In defense of the incisional biopsy in veterinary oncology cases

September 8, 2019

Knowledge of tumor type and grade leads to the smartest therapeutic options and most accurate prognosis. The challenge is to communicate the value to clients.

After 15 years in practice, it is my distinct impression that convincing a pet owner to perform an incisional biopsy of a tumor is about the toughest sell in all of veterinary medicine. (OK, OK, maybe the notion of “strict cage rest” for orthopedic injuries is tougher, but still.) After all, it's difficult enough to convince owners to pay for histopathology at all after a tumor has been removed. Why on earth would they consider paying for it twice?

I think this point of view is a shame, because there are of a number of medically sound reasons for performing an incisional biopsy. All of these have been reviewed in textbooks or the veterinary literature and are likely well-known to most practicing veterinarians. Stuffy recommendations from medical textbooks, however, are unlikely to resonate with pet owners, so here I will speak plainly to the most important reason for performing an incisional biopsy. Namely, the incisional biopsy serves to manage the pet owner's expectation of the benefit that can be derived from attempts at definitive treatment for a cancer.

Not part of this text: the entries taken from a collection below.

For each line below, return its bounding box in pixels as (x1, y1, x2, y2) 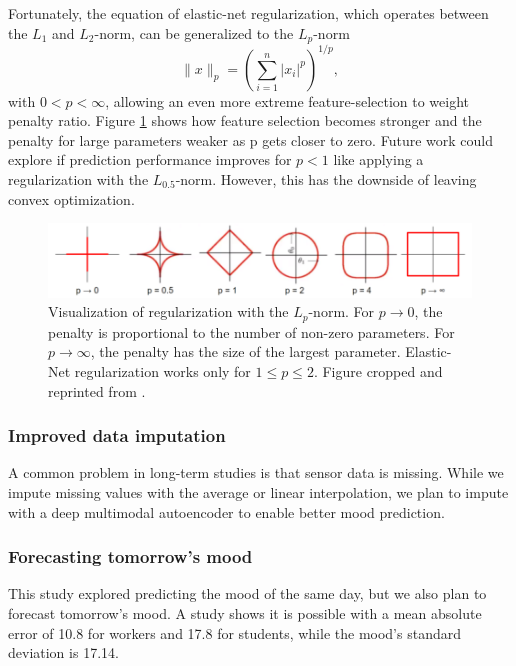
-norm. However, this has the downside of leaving (175, 168, 477, 189)
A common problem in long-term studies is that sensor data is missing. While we (8, 462, 504, 483)
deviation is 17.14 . (8, 642, 119, 663)
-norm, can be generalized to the (94, 22, 294, 43)
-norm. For (308, 301, 375, 322)
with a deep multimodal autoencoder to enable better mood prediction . (8, 501, 445, 522)
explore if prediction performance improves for (8, 149, 292, 170)
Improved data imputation (8, 423, 226, 448)
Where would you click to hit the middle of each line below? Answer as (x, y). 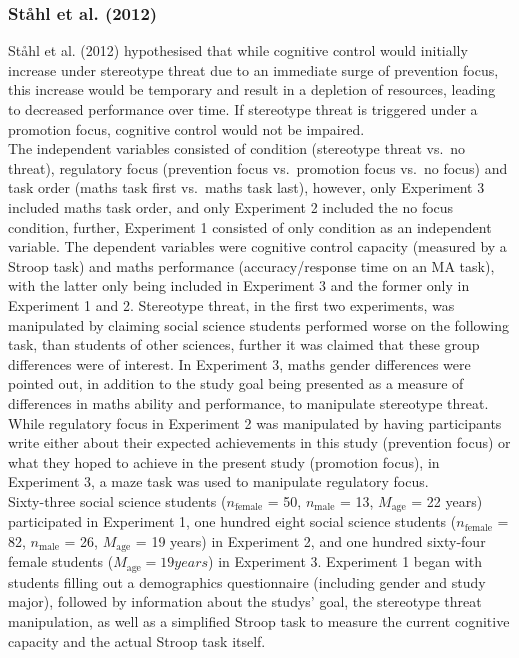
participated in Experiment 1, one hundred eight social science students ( (232, 521)
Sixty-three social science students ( (117, 500)
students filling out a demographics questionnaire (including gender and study (247, 581)
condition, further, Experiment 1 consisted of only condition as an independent (250, 226)
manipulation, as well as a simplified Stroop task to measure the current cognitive (259, 621)
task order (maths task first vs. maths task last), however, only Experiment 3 (246, 187)
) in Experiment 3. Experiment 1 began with (345, 561)
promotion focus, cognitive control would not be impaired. (186, 128)
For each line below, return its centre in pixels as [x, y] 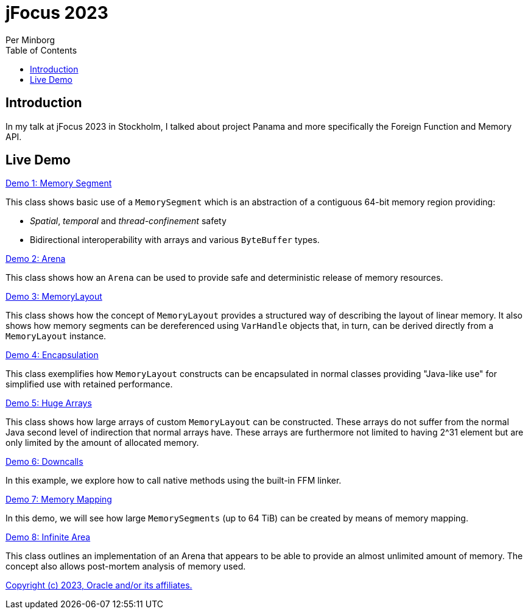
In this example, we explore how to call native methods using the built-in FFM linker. [174, 481]
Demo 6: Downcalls [44, 462]
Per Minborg [30, 40]
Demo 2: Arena [36, 259]
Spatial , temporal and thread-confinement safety [128, 221]
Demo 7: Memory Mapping [59, 499]
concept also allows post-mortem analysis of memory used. [126, 566]
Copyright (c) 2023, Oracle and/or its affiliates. [99, 585]
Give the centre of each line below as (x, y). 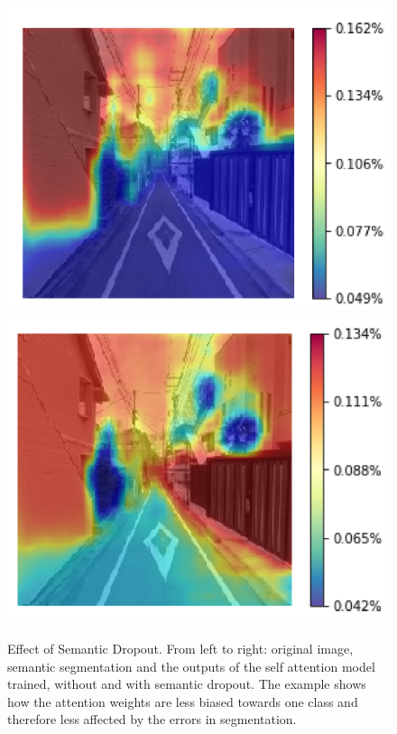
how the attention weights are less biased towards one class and (183, 701)
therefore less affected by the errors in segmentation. (152, 719)
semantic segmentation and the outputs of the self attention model (191, 666)
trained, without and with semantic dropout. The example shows (187, 684)
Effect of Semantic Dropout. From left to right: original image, (180, 648)

What cutting can (and can't) do

Managing client expectations is of critical importance when treating pets with cancer. This is because owners rarely understand what cancer treatments can and cannot do. I find this to be especially true where surgery is concerned. I have (unintentionally) brought many a pet owner to tears while describing what curative-intent cancer surgery actually entails. Their hopes of a quick, tidy snip-snip-stitch-stitch procedure to fix their pet's tumor quickly vanish when the discussion turns to the inconvenient details of fascial planes and surgical margins.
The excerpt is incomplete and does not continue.